Work instruction » Copy each record exactly and skip its pictures.

[Stored items]
BEGIN

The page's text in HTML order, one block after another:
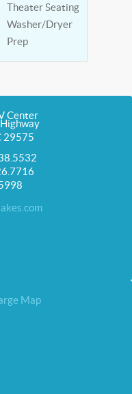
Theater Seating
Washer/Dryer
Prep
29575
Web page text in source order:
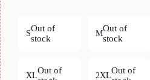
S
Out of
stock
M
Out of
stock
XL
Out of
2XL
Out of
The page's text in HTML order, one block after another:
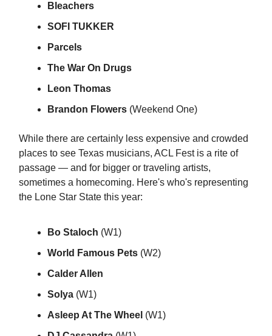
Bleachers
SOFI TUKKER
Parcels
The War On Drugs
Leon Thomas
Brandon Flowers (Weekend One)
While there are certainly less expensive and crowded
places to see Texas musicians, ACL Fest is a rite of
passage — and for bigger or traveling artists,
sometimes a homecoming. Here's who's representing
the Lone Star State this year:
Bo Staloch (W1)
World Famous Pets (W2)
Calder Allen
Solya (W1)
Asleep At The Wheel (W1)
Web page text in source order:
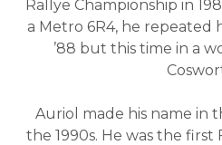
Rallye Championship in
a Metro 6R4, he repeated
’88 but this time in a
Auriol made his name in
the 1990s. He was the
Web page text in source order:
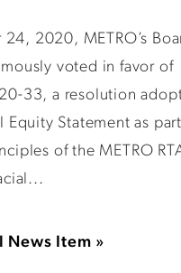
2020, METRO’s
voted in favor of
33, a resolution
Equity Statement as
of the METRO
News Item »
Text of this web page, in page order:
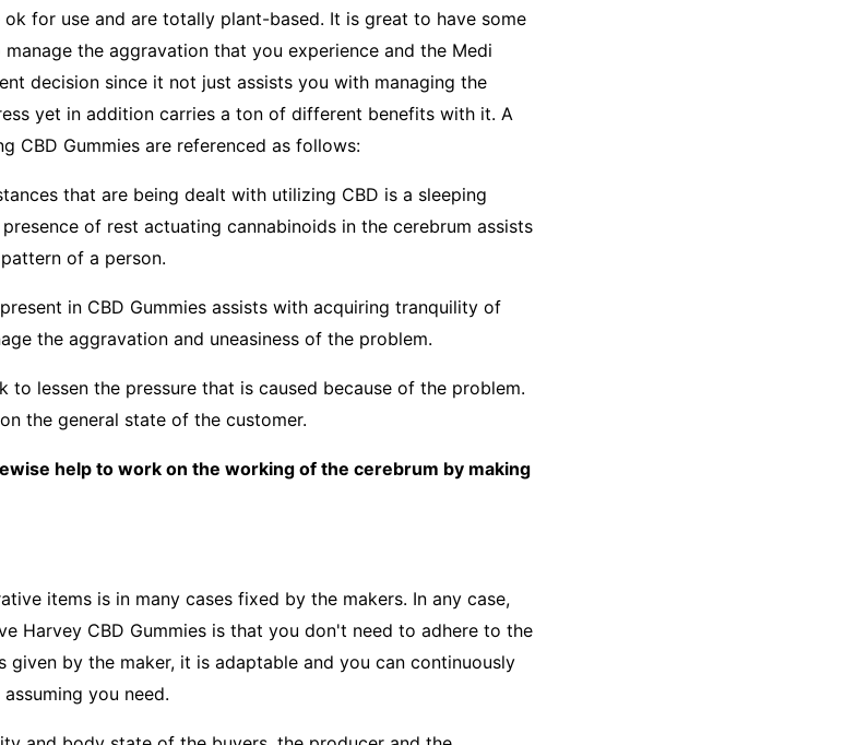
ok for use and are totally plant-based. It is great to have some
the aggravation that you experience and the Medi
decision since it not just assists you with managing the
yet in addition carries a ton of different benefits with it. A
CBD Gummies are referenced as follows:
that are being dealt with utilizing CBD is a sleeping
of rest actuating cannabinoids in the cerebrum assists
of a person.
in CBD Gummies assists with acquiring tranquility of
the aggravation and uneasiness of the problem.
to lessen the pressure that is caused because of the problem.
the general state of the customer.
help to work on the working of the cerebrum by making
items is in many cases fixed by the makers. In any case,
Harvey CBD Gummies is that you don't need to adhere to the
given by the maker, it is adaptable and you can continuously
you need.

END

Expected answer »
The page's text in HTML order, one block after another:
Theater Seating
Washer/Dryer
Prep
29575
Web page text in source order:
S
Out of
stock
M
Out of
stock
XL
Out of
2XL
Out of
The page's text in HTML order, one block after another:
Bleachers
SOFI TUKKER
Parcels
The War On Drugs
Leon Thomas
Brandon Flowers (Weekend One)
While there are certainly less expensive and crowded
places to see Texas musicians, ACL Fest is a rite of
passage — and for bigger or traveling artists,
sometimes a homecoming. Here's who's representing
the Lone Star State this year:
Bo Staloch (W1)
World Famous Pets (W2)
Calder Allen
Solya (W1)
Asleep At The Wheel (W1)
Web page text in source order:
Rallye Championship in
a Metro 6R4, he repeated
’88 but this time in a
Auriol made his name in
the 1990s. He was the
Web page text in source order:
2020, METRO’s
voted in favor of
33, a resolution
Equity Statement as
of the METRO
News Item »
Text of this web page, in page order:
ok for use and are totally plant-based. It is great to have some
the aggravation that you experience and the Medi
decision since it not just assists you with managing the
yet in addition carries a ton of different benefits with it. A
CBD Gummies are referenced as follows:
that are being dealt with utilizing CBD is a sleeping
of rest actuating cannabinoids in the cerebrum assists
of a person.
in CBD Gummies assists with acquiring tranquility of
the aggravation and uneasiness of the problem.
to lessen the pressure that is caused because of the problem.
the general state of the customer.
help to work on the working of the cerebrum by making
items is in many cases fixed by the makers. In any case,
Harvey CBD Gummies is that you don't need to adhere to the
given by the maker, it is adaptable and you can continuously
you need.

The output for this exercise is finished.